In various embodiments, the method can include an operation of extruding 504 the dough. The method can also include an operation of cutting 506 the extruded dough to form individual pieces. However, in some embodiments, extruding and/or cutting operations can be omitted. In some embodiments, the discrete pieces of dough can be placed on a pan or support using other operations or other placement techniques. In various embodiments, no sheeting operations are performed. Surprisingly, it has been identified herein that gluten layers can be formed in the absence of performing a sheeting operation.
The method can include an operation of proofing 508 the individual pieces. Proofing can allow the dough to leaven and expand. Since proofing occurs after the dough composition is formed, the conditions of the proofing step can impact the formation of viscoelastic gluten networks with the dough. In various embodiments, the proofing time is about 0, 1, 1.5, 2, 2.5, 3, 3.5, 4, 4.5, 5, 5.5, 6, 6.5, 7, 7.5, or 8 minutes. In some embodiments, the proofing time can fall within a range between any of the foregoing. In various embodiments, proofing can happen in an environment having an ambient temperature or a temperature greater than ambient such as about 80, 85, 90, 95, 100, 105, 110, 115, 120, 125, or 130 degrees Fahrenheit, or at a temperature falling within a range between any of the foregoing. In various embodiments, proofing can happen in an environment having ambient humidity or at a humidity of about 50, 60, 70, 80, 90, 95, or 98 percent relative humidity, or at a humidity falling within a range between any of the foregoing.
In various embodiments, proofing 508 the individual pieces can include exposing the individual pieces to a caustic bath. The caustic bath can be, for example, a caustic alkaline solution, such as an aqueous solution of sodium hydroxide and/or another base.

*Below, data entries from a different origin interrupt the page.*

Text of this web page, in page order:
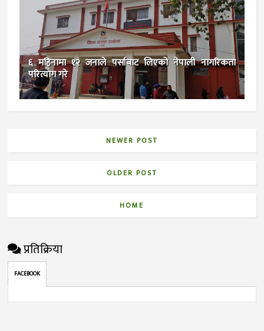
६ महिनामा १२ जनाले पर्साबाट लिएको नेपाली नागरिकता
परित्याग गरे
NEWER POST
OLDER POST
HOME
प्रतिक्रिया
FACEBOOK
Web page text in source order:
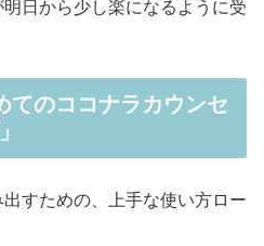
日から少し楽になるように受
てのココナラカウンセ
すための、上手な使い方ロー
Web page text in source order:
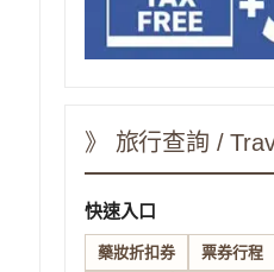
》 旅行查詢 /
快速入口
藥妝折扣券 票券行程
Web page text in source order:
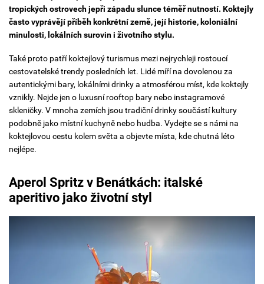
tropických ostrovech jepři západu slunce téměř nutností. Koktejly
často vyprávějí příběh konkrétní země, její historie, koloniální
minulosti, lokálních surovin i životního stylu.
Také proto patří koktejlový turismus mezi nejrychleji rostoucí
cestovatelské trendy posledních let. Lidé mířína dovolenou za
autentickými bary, lokálními drinky a atmosférou míst, kde koktejly
vznikly. Nejde jen o luxusní rooftop bary nebo instagramové
skleničky. V mnoha zemích jsou tradiční drinky součástí kultury
podobně jako místní kuchyně nebo hudba. Vydejte se s námi na
koktejlovou cestu kolem světa a objevte místa, kde chutná léto
nejlépe.
Aperol Spritz v Benátkách: italské
aperitivo jako životní styl
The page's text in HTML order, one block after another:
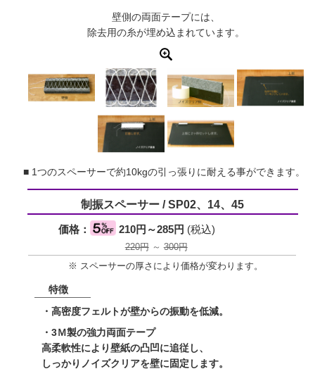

Individual pieces can be dipped into the caustic bath or the caustic solution can be sprayed on or otherwise applied to individual pieces. In some embodiments, the exposure to the caustic solution can occur prior to forming discrete, individual pieces. In some embodiments the caustic solution can be at approximately room temperature, but in other embodiments the caustic solution may be kept warmer than room temperature.
The method can include an operation of baking 510 the individual pieces. Since baking occurs after the dough composition is formed, the conditions of the baking step can impact the formation of viscoelastic gluten networks with the dough at least until the moisture falls below a threshold amount.
In various embodiments, the operation of baking 510 can occur in an oven with an air temperature of about 200, 220, 240, 260, 280, 300, 320, or 340 degrees Fahrenheit or hotter, or at a temperature falling within a range between any of the foregoing.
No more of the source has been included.